Let's say you have this wooden sign, but somehow the letters were put on the sign backwards, so your 'welcome' sign says 'emoclew'. So, you put it in your magic box. The box has boxes inside boxes, each with one door leading to the next inner box, kind of like a russian doll with doors. The magic part is that the inner boxes and doors only appear when you feed in a piece of wood with at least one letter on it. The sign goes through the first door, and the first letter (e) is cut off and set aside, and the rest of the sign continues to go through doors. Each time a letter is cut off, set by the door, and another door magically appears, until there is just one letter on your piece of wood. At this point no more doors appear, and the wood is sent back through the door(s) it came in. Each time it goes out of a door, the letter from that box is put back on the piece of wood, but now to the other side of the piece of wood. So as it goes back through the doors it looks like this: 'w' -> 'we' -> 'wel' -> 'welc', etc., until it pops out of the last door, and you have your sign the way you want it. Or, you could just repaint he sign. ;-)
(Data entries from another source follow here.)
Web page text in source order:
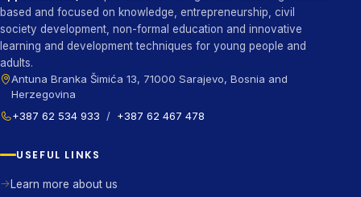
based and focused on knowledge, entrepreneurship, civil
society development, non-formal education and innovative
learning and development techniques for young people and
adults.
Antuna Branka Šimića 13, 71000 Sarajevo, Bosnia and
Herzegovina
+387 62 534 933
/ +387 62 467 478
USEFUL LINKS
Learn more about us
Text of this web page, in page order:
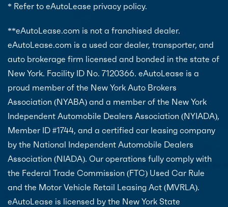
* Refer to eAutoLease privacy policy.
**eAutoLease.com is not a franchised dealer.
eAutoLease.com is a used car dealer, transporter, and
auto brokerage firm licensed and bonded in the state of
New York. Facility ID No. 7120366. eAutoLease is a
proud member of the New York Auto Brokers
Association (NYABA) and a member of the New York
Independent Automobile Dealers Association (NYIADA),
Member ID #1744, and a certified car leasing company
by the National Independent Automobile Dealers
Association (NIADA). Our operations fully comply with
the Federal Trade Commission (FTC) Used Car Rule
and the Motor Vehicle Retail Leasing Act (MVRLA).
eAutoLease is licensed by the New York State
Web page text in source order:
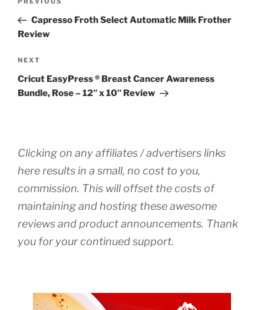
Previous
PostCapresso Froth Select Automatic Milk Frother
Review
Next
Post
NEXT
Cricut EasyPress ® Breast Cancer Awareness
Bundle, Rose – 12″ x 10″ Review
Clicking on any affiliates / advertisers links
here results in a small, no cost to you,
commission. This will offset the costs of
maintaining and hosting these awesome
reviews and product announcements. Thank
you for your continued support.

This is pretty much how recursion works. The important bit is that the data is processed both on the way in and on the way out, and each step does exactly the same thing. This is how that code looks:

def reverse(s):
    if s == "":
        return s
    else:
        return reverse(s[1:]) + s[0]

reverse('emoclew')

The first time it goes in, there is a string there, so it goes to the else statement and runs reverse('moclew') + 'e'. The 'e' just hangs around by the door waiting for the return to be completed, while the 'moclew' goes through the next door. Same thing with the next run, the 'm' hangs out by the door, while the 'oclew' goes through the next door. Once we get to the last letter, no new door appears, instead our 'w' gets kicked out. This is the 'return s' line. But, we still have to go back out the doors we went through, so at the next door, we hit our return reverse(s[1:]) + s[0]. s[1:] at this point we have 'w' ('reverse(s[1:]) from the last door plus the 'e' (s[0]) we left hanging out, so we add them together. Going back through the next door, the reverse(s[1:]) is now 'we' and we add the 'l', continuing until we once more have our welcome sign, letters correctly written.

Now things get weird (and very useful) when we get multiple inner magic boxes. Let's say instead of our single word, we have a word tree. This time we aren't reversing the letters, just collecting them to find out what all words we have in our tree.

   B
   A
  C R
 K   E

Wouldn't it be great, if we could find all the words at once? This is basically what recursion can do. We send our tree in to our magic box. It collects the first letter, sends the tree through the next door, gets the second letter, sends the rest of the tree through the next door, but now finds two letters where it normally finds one. So, open two doors, and send each remaining tree through its own door, simultaneously! You can see how this should be faster than a for loop that would go through each branch one at a time. Recursion is most useful when you have data in tree format, such as directory structures, classification hierarchies, organization charts, etc. Or, if you are trying to do a flood fill. For an awesome explanation of the flood fill algorithm (with cats and zombies!) see the invent with python blog. There are, of course, times when recursion is not the best solution, such as calculating the nth Fibonacci number.

Great, now we are ready to look at Tries and the actual code to do this, and along the way introduce generators.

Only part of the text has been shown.